The study findings were limited by several factors including the relatively homogeneous older and healthy population, and possible insufficient study duration to allow for changes in fracture and fall risk, the researchers noted. Other potential limitations include that the dose of aspirin used in the study was too low to affect bone remodeling and the lack of data on bone density, rheumatoid arthritis, and osteoporosis, they said.

However, the results were strengthened by the large sample size and high participant retention rate, and represent the first known examination of data from a randomized, controlled trial of the effect of aspirin on fractures, they added.
 

Setting the stage for more research

Overall, “This study adds to the growing body of evidence from other studies that the use of aspirin in people who do not have a risk of cardiovascular disease or stroke provides little benefit,” said Dr. Barker, who is also a professor at Monash University, Melbourne, Australia.
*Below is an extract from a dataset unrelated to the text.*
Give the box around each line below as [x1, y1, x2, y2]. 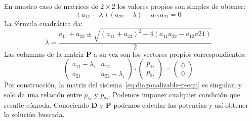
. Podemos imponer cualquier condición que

However, “Older adults with a medical reason to take aspirin should continue to do so,” she emphasized.

“The most important thing the study showed is the primary endpoint, which was that aspirin use does not have an effect on fracture risk,” said Neil Skolnik, MD, of Sidney Kimmel Medical College, Philadelphia, in an interview.

“The increase in serious falls, as defined by a fall resulting in a visit to a hospital, is likely due to an increased risk of bleeding after a fall on aspirin,” said Dr. Skolnik, who was not involved in the study. Dr. Skolnik added that the current study findings support the current recommendations of the United States Preventive Services Task Force, which he quoted as follows, “The USPSTF recommends against initiating low-dose aspirin use for the primary prevention of CVD in adults 60 years or older.”

The study was supported by the National Institute on Aging and the National Cancer Institute at the National Institutes of Health; the National Health and Medical Research Council (Australia); Monash University; and the Victorian Cancer Agency. Lead author Dr. Barker was supported in part by the NHMRC and also disclosed grants from the NHMRC outside the current study. The ASPREE substudy also was supported by the University of Pittsburgh Claude D. Pepper Older American Independence Center and the Wake Forest University Claude D. Pepper Older Americans Independence Center. Bayer AG provided the aspirin used in the study but had no other role. Dr. Skolnik had no financial conflicts to disclose, but he serves on the editorial advisory board of Family Practice News.